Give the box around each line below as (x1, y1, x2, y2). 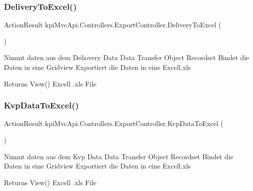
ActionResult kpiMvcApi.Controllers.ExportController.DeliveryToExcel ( (4, 20, 221, 30)
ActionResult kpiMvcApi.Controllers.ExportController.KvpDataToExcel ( (4, 118, 223, 128)
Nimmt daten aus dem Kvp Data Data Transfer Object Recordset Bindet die (4, 151, 234, 161)
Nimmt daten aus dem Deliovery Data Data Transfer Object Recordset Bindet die (4, 52, 249, 63)
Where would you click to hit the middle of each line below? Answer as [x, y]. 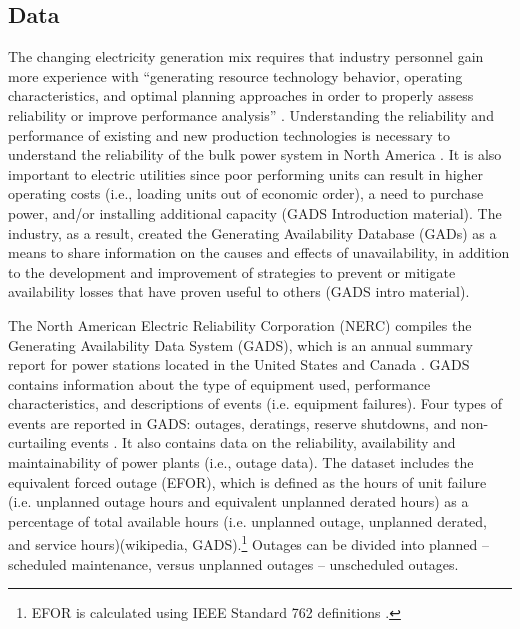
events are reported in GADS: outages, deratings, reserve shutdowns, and [232, 422]
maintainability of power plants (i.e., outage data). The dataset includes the [241, 462]
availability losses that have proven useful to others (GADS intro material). [239, 291]
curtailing [37, 442]
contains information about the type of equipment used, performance [219, 383]
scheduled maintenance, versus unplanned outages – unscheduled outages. [233, 563]
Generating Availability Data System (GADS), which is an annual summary [240, 344]
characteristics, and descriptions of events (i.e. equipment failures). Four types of [255, 403]
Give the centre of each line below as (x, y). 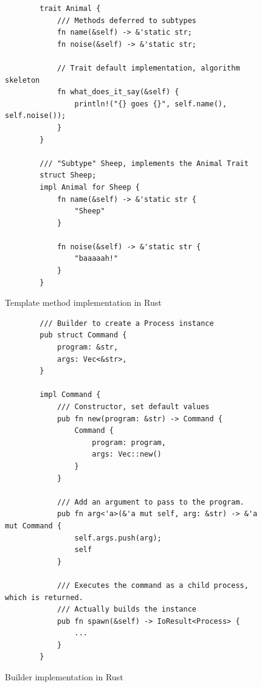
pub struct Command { (83, 335)
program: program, (129, 442)
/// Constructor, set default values (133, 407)
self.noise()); (36, 116)
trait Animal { (70, 9)
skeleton (22, 80)
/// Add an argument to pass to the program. (150, 502)
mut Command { (33, 526)
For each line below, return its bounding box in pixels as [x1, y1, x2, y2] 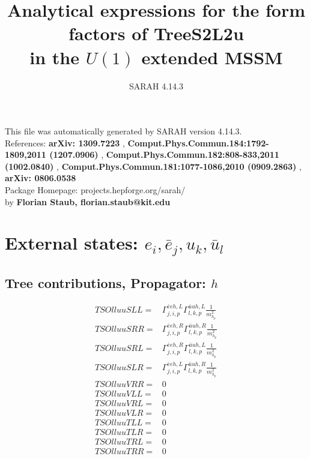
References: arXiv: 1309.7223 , [5, 136, 125, 149]
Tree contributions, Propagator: [5, 273, 206, 292]
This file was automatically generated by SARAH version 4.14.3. [5, 125, 242, 137]
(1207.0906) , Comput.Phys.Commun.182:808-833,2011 [49, 148, 279, 161]
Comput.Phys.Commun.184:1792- [127, 136, 269, 149]
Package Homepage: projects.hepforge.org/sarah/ [5, 184, 186, 196]
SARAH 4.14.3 [129, 79, 184, 92]
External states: [5, 230, 138, 255]
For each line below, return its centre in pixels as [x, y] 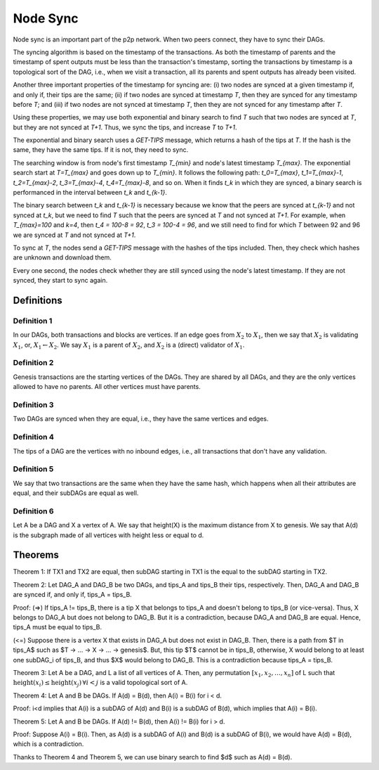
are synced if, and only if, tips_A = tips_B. [73, 595]
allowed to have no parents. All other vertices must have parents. [107, 387]
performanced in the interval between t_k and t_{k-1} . [90, 193]
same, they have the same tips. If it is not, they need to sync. [101, 150]
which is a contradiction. [48, 744]
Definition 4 [33, 437]
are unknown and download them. [62, 257]
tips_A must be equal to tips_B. [57, 627]
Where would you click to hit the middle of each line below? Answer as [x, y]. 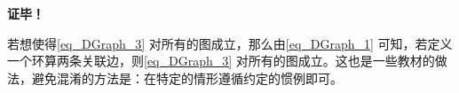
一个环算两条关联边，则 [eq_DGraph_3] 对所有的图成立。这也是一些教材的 [221, 61]
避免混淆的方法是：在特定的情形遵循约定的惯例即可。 [187, 77]
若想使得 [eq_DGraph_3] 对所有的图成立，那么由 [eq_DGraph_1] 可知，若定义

● **Assignment**:
Omit every picture, and otherwise quote the entries exactly.

● **Output of the exercise**:
Give the box around each line below as (x1, y1, x2, y2). 
ActionResult kpiMvcApi.Controllers.ExportController.DeliveryToExcel ( (4, 20, 221, 30)
ActionResult kpiMvcApi.Controllers.ExportController.KvpDataToExcel ( (4, 118, 223, 128)
Nimmt daten aus dem Kvp Data Data Transfer Object Recordset Bindet die (4, 151, 234, 161)
Nimmt daten aus dem Deliovery Data Data Transfer Object Recordset Bindet die (4, 52, 249, 63)
Where would you click to hit the middle of each line below? Answer as [x, y]. 
events are reported in GADS: outages, deratings, reserve shutdowns, and [232, 422]
maintainability of power plants (i.e., outage data). The dataset includes the [241, 462]
availability losses that have proven useful to others (GADS intro material). [239, 291]
curtailing [37, 442]
contains information about the type of equipment used, performance [219, 383]
scheduled maintenance, versus unplanned outages – unscheduled outages. [233, 563]
Generating Availability Data System (GADS), which is an annual summary [240, 344]
characteristics, and descriptions of events (i.e. equipment failures). Four types of [255, 403]
Give the centre of each line below as (x, y). 
pub struct Command { (83, 335)
program: program, (129, 442)
/// Constructor, set default values (133, 407)
self.noise()); (36, 116)
trait Animal { (70, 9)
skeleton (22, 80)
/// Add an argument to pass to the program. (150, 502)
mut Command { (33, 526)
For each line below, return its bounding box in pixels as [x1, y1, x2, y2] 
References: arXiv: 1309.7223 , [5, 136, 125, 149]
Tree contributions, Propagator: [5, 273, 206, 292]
This file was automatically generated by SARAH version 4.14.3. [5, 125, 242, 137]
(1207.0906) , Comput.Phys.Commun.182:808-833,2011 [49, 148, 279, 161]
Comput.Phys.Commun.184:1792- [127, 136, 269, 149]
Package Homepage: projects.hepforge.org/sarah/ [5, 184, 186, 196]
SARAH 4.14.3 [129, 79, 184, 92]
External states: [5, 230, 138, 255]
For each line below, return its centre in pixels as [x, y] 
are synced if, and only if, tips_A = tips_B. [73, 595]
allowed to have no parents. All other vertices must have parents. [107, 387]
performanced in the interval between t_k and t_{k-1} . [90, 193]
same, they have the same tips. If it is not, they need to sync. [101, 150]
which is a contradiction. [48, 744]
Definition 4 [33, 437]
are unknown and download them. [62, 257]
tips_A must be equal to tips_B. [57, 627]
Where would you click to hit the middle of each line below? Answer as [x, y]. 
一个环算两条关联边，则 [eq_DGraph_3] 对所有的图成立。这也是一些教材的 [221, 61]
避免混淆的方法是：在特定的情形遵循约定的惯例即可。 [187, 77]
若想使得 [eq_DGraph_3] 对所有的图成立，那么由 [eq_DGraph_1] 可知，若定义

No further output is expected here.